Le SE UNSA GUADELOUPE met à la disposition de ses adhérents et de ses sympathisants les informations syndicales nationales, académiques et départementales de l'Académie de la Guadeloupe ( mouvements, promotions,...)
L’Assemblée adoptera-t-elle finalement la loi « Création et Internet » communément appelé « Hadopi » dans sa version 2 ? Cette loi a suscité de vives protestations des associations d’usagers d’Internet. Elle a été censurée une première fois en juin par le Conseil constitutionnel. De quoi s’agit-il ? Le gouvernement souhaite la mise en œuvre d’une « riposte graduée » contre le partage d’œuvres sur Internet.
Avec Hadopi 1, la haute autorité pouvait ordonner une coupure de l’accès des internautes suspectés de partage.
Cela pose plusieurs questions, en premier lieu celle liée aux libertés pointées par le Conseil constitutionnel. Celui-ci a confirmé que la « liberté de communication et d’expression, énoncée à l’article 11 de la Déclaration des droits de l’Homme et du citoyen de 1789 » impose la liberté d’accéder aux services de communication en ligne. En conséquence, la privation de cette liberté ne peut être prononcée par une autre autorité que celle d’un juge. La haute autorité ne pourra donc pas ordonner la suspension de l’abonnement.
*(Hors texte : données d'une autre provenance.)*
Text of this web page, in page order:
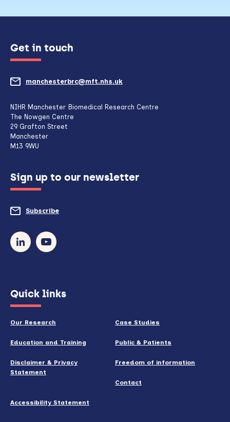
Get in touch
manchesterbrc@mft.nhs.uk
NIHR Manchester Biomedical Research Centre
The Nowgen Centre
29 Grafton Street
Manchester
M13 9WU
Sign up to our newsletter
Subscribe
in
Quick links
Our Research Case Studies
Education and Training Public & Patients
Disclaimer & Privacy
Statement
Freedom of information
Contact
Accessibility Statement
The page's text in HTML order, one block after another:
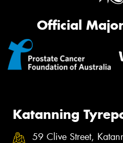
Official
Katanning
59 Clive Street,
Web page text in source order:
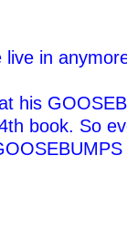
live in
his
book. So
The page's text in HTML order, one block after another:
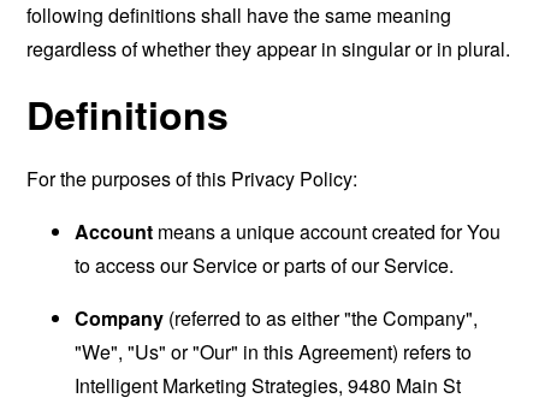
following definitions shall have the same meaning
regardless of whether they appear in singular or in plural.
Definitions
For the purposes of this Privacy Policy:
Account means a unique account created for You
to access our Service or parts of our Service.
Company (referred to as either "the Company",
"We", "Us" or "Our" in this Agreement) refers to
Intelligent Marketing Strategies, 9480 Main St
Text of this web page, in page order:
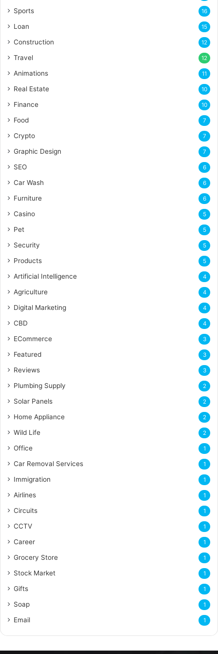
Sports 16
Loan 15
Construction 12
Travel 12
Animations 11
Real Estate 10
Finance 10
Food 7
Crypto 7
Graphic Design 7
SEO 6
Car Wash 6
Furniture 6
Casino 5
Pet 5
Security 5
Products 5
Artificial Intelligence 4
Agriculture 4
Digital Marketing 4
CBD 4
ECommerce 3
Featured 3
Reviews 3
Plumbing Supply 2
Solar Panels 2
Home Appliance 2
Wild Life 2
Office 1
Car Removal Services 1
Immigration 1
Airlines 1
Circuits 1
CCTV 1
Career 1
Grocery Store 1
Stock Market 1
Gifts 1
Soap 1
Email 1
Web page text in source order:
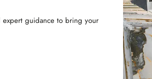
guidance to bring your
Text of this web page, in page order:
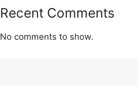
Recent Comments
No comments to show.
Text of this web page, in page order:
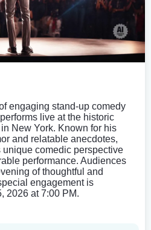
engaging stand-up comedy
live at the historic
New York. Known for his
and relatable anecdotes,
comedic perspective
performance. Audiences
of thoughtful and
engagement is
2026 at 7:00 PM.
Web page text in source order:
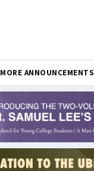
MORE ANNOUNCEMENTS
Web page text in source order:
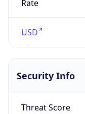
Rate
USD
Security Info
Threat Score
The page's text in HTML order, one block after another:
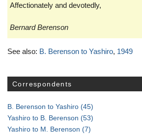
Affectionately and devotedly,
Bernard Berenson
See also: B. Berenson to Yashiro, 1949
Correspondents
B. Berenson to Yashiro (45)
Yashiro to B. Berenson (53)
Yashiro to M. Berenson (7)
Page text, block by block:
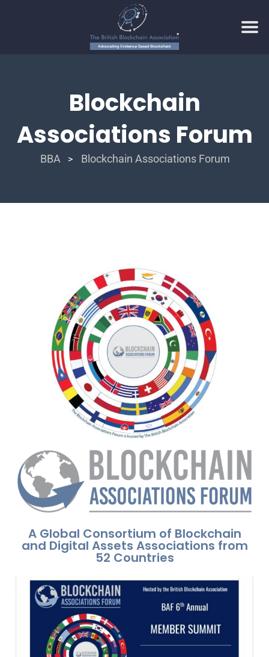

Par ailleurs, et là aussi nous le rejoignons, le Conseil constitutionnel a indiqué que la loi Hadopi 1 méconnaissait le principe de présomption d’innocence. La loi prévoyait en effet la privation de son abonnement pour le seul titulaire d’une ligne, sans savoir si c’était bien lui qui était responsable des téléchargements incriminés. Hadopi 2, même expurgé de ces dispositifs, continue à faire débat.
Pour le SE-Unsa, d’autres voies que le contrôle aveugle et la répression sont possibles. Certains préconisent, par exemple, la licence globale. Celle-ci permettrait, en effet, de garantir la liberté, désormais « fondamentale », de communication et de partage, tout en créant un fond pour les auteurs pour encourager la création.